Every entry below must be repeated exactly; skip the pictures.

__________

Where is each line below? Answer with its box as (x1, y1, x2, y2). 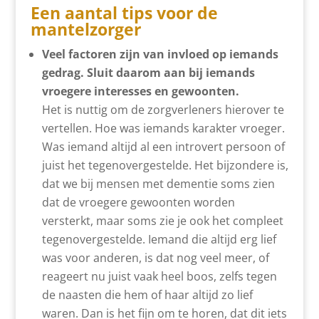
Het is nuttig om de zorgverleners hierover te (41, 101, 284, 117)
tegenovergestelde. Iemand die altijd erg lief (41, 231, 276, 247)
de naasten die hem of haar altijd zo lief (41, 286, 253, 303)
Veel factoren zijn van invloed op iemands (41, 46, 278, 62)
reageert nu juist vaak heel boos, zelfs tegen (41, 268, 277, 284)
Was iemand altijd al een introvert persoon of (41, 138, 285, 155)
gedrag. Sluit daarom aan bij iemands (41, 64, 255, 80)
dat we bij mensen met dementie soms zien (41, 175, 275, 192)
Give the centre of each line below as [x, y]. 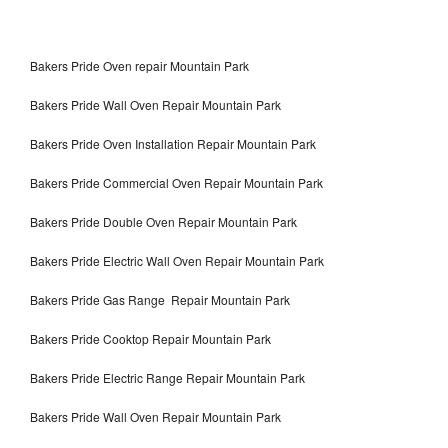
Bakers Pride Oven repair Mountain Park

__________

→ Result of this exercise
Where is each line below? Answer with its box as (x1, y1, x2, y2). 
Het is nuttig om de zorgverleners hierover te (41, 101, 284, 117)
tegenovergestelde. Iemand die altijd erg lief (41, 231, 276, 247)
de naasten die hem of haar altijd zo lief (41, 286, 253, 303)
Veel factoren zijn van invloed op iemands (41, 46, 278, 62)
reageert nu juist vaak heel boos, zelfs tegen (41, 268, 277, 284)
Was iemand altijd al een introvert persoon of (41, 138, 285, 155)
gedrag. Sluit daarom aan bij iemands (41, 64, 255, 80)
dat we bij mensen met dementie soms zien (41, 175, 275, 192)
Give the centre of each line below as [x, y]. 
Bakers Pride Oven repair Mountain Park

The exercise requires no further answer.